┏━━
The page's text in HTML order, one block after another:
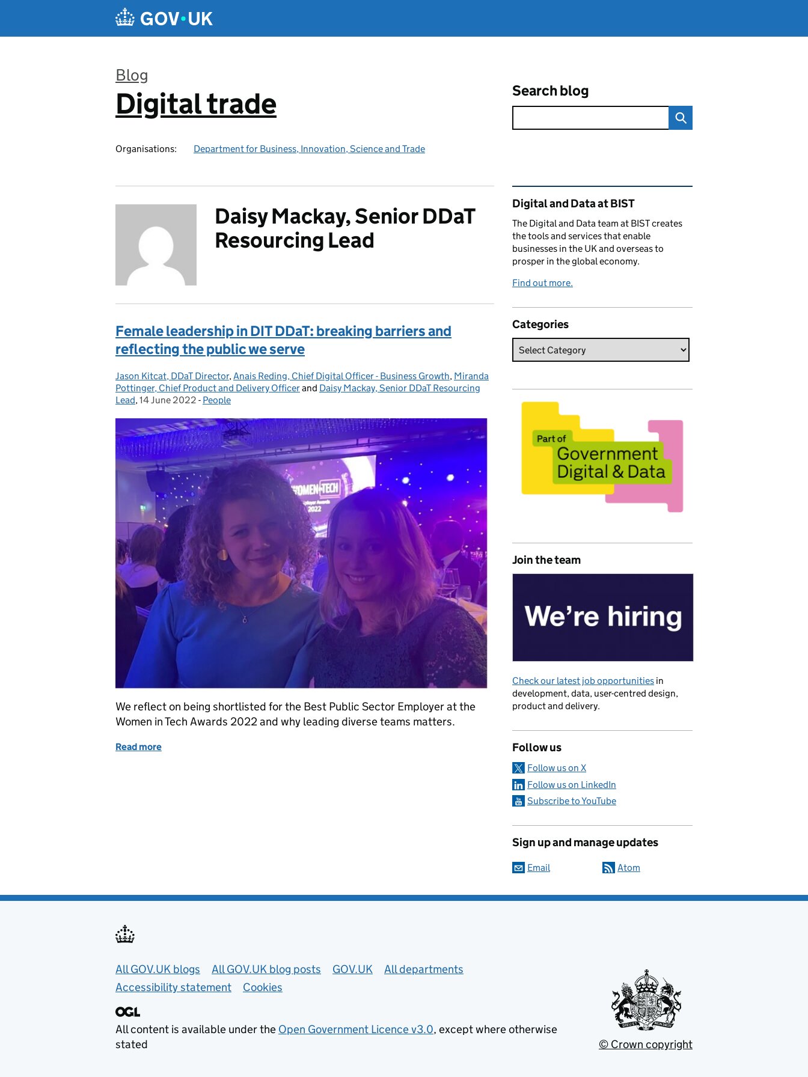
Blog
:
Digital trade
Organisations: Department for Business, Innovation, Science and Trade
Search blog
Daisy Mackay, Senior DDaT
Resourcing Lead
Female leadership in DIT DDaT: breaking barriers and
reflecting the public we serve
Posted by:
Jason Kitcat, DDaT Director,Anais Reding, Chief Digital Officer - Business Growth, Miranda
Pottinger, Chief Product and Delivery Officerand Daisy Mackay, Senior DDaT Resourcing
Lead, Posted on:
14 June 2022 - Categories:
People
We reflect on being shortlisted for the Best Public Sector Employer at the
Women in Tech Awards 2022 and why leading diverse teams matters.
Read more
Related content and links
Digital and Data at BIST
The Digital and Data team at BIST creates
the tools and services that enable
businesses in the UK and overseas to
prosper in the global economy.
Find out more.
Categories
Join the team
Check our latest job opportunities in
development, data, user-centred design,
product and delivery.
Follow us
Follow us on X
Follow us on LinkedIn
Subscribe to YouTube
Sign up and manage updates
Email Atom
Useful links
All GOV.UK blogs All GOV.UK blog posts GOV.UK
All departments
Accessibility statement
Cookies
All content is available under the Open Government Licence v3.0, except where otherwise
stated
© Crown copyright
┗━━
Task prompt:
Look through the records above for the string "DDaT", then copy every line that has it.

Response to the exercise:
Daisy Mackay, Senior DDaT
Female leadership in DIT DDaT: breaking barriers and
Jason Kitcat, DDaT Director,Anais Reding, Chief Digital Officer - Business Growth, Miranda
Pottinger, Chief Product and Delivery Officerand Daisy Mackay, Senior DDaT Resourcing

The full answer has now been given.